▶ _Problem details_:
Only the lines of the data below from the one with "busywork, killing Mary’s" through the one with "situations, the cost" are wanted. Repeat them exactly.

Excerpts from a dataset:
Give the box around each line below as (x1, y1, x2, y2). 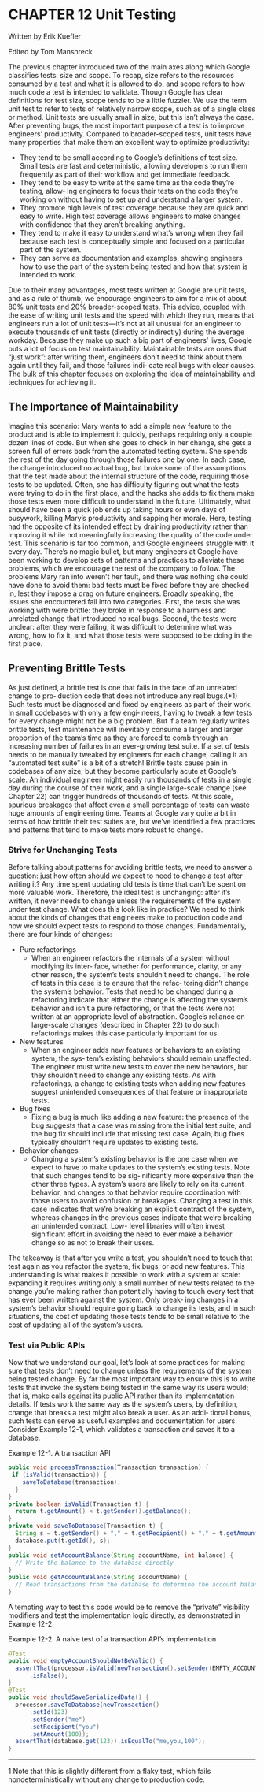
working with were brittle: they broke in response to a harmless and (8, 605, 226, 615)
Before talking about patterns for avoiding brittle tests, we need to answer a (8, 862, 253, 872)
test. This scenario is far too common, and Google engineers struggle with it (8, 538, 255, 548)
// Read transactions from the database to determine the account (15, 1581, 237, 1589)
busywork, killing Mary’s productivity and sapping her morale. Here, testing (8, 513, 251, 522)
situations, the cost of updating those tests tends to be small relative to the (8, 1311, 250, 1321)
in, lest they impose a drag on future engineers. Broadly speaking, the (8, 589, 234, 598)
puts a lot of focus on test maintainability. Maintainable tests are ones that (8, 344, 247, 353)

▶ _Finished task_:
busywork, killing Mary’s productivity and sapping her morale. Here, testing (8, 513, 251, 522)
situations, the cost of updating those tests tends to be small relative to the (8, 1311, 250, 1321)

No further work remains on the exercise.